Weir no nos dice en La última ola que el universo, la civilización o las culturas que negamos son superiores, sino que existen y que su existencia incide, o puede incidir, en nosotros. Aunque también señala que los daños que una cultura dominante le causa a la sometida entraña unos malentendidos con consecuencias que pueden ser fatales para ambas.
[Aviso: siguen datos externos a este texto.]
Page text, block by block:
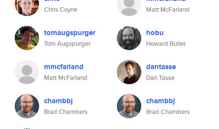
Chris Coyne
tomaugspurger
Tom Augspurger
mmcfarland
Matt McFarland
chambbj
Brad Chambers
Matt McFarland
hobu
Howard Butler
dantasse
Dan Tasse
chambbj
Brad Chambers
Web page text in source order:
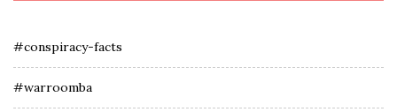
#conspiracy-facts
#warroomba
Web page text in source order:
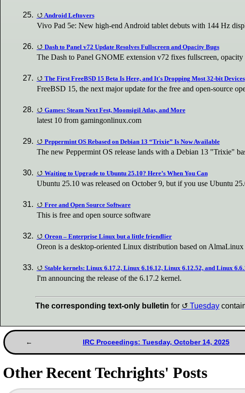
Android Leftovers
Vivo Pad 5e: New high-end Android tablet debuts with 144 Hz
Dash to Panel v72 Update Resolves Fullscreen and Opacity Bugs
The Dash to Panel GNOME extension v72 fixes fullscreen, opacity
The First FreeBSD 15 Beta Is Here, and It's Dropping Most 32-bit Devices
FreeBSD 15, the next major update for the free and open-source
Games: Steam Next Fest, Moonsigil Atlas, and More
latest 10 from gamingonlinux.com
Peppermint OS Rebased on Debian 13 “Trixie” Is Now Available
The new Peppermint OS release lands with a Debian 13 "Trixie"
Waiting to Upgrade to Ubuntu 25.10? Here’s When You Can
Ubuntu 25.10 was released on October 9, but if you use Ubuntu
Free and Open Source Software
This is free and open source software
Oreon – Enterprise Linux but a little friendlier
Oreon is a desktop-oriented Linux distribution based on AlmaLinux
Stable kernels: Linux 6.17.2, Linux 6.16.12, Linux 6.12.52, and Linux
I'm announcing the release of the 6.17.2 kernel.
The corresponding text-only bulletin for Tuesday
IRC Proceedings: Tuesday, October 14, 2025
Other Recent Techrights' Posts
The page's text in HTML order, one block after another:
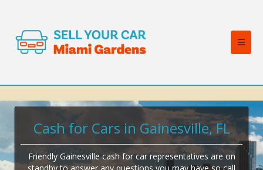
Cash for Cars in Gainesville, FL
Friendly Gainesville cash for car representatives are on

Un malentendido que nos impediría darnos cuenta de aquello que la película de Weir sugiere y la misma crítica que citáramos anteriormente expone de este modo: La última ola está construida a partir de una premisa inquietante: supongamos que existe una verdad acerca del destino del mundo, pero ha sido revelada a un pueblo intrascendente, con una cultura irrelevante y una cosmogonía primitiva. El mensaje divino, entonces, es tan tosco como su expresión simbólica. Es algo directo y bestial, digno de ser tallado en una piedra o contado en un fresco cavernario, que no necesita del esfuerzo intelectual que Occidente ha hecho en su nombre. Occidente no estuvo nunca dentro del plan divino. Pero lo más inquietante de esta tesis no sería que la probáramos verdadera sino que nosotros ni siquiera nos diéramos cuenta de la vecindad de esa verdad. Que descubriéramos, demasiado tarde como David, lo cercano que ese conocimiento y sus portadores han estado de nosotros, y lo indiferentes, incrédulos u hostiles que, por tanto tiempo, hemos sido hacia ellos.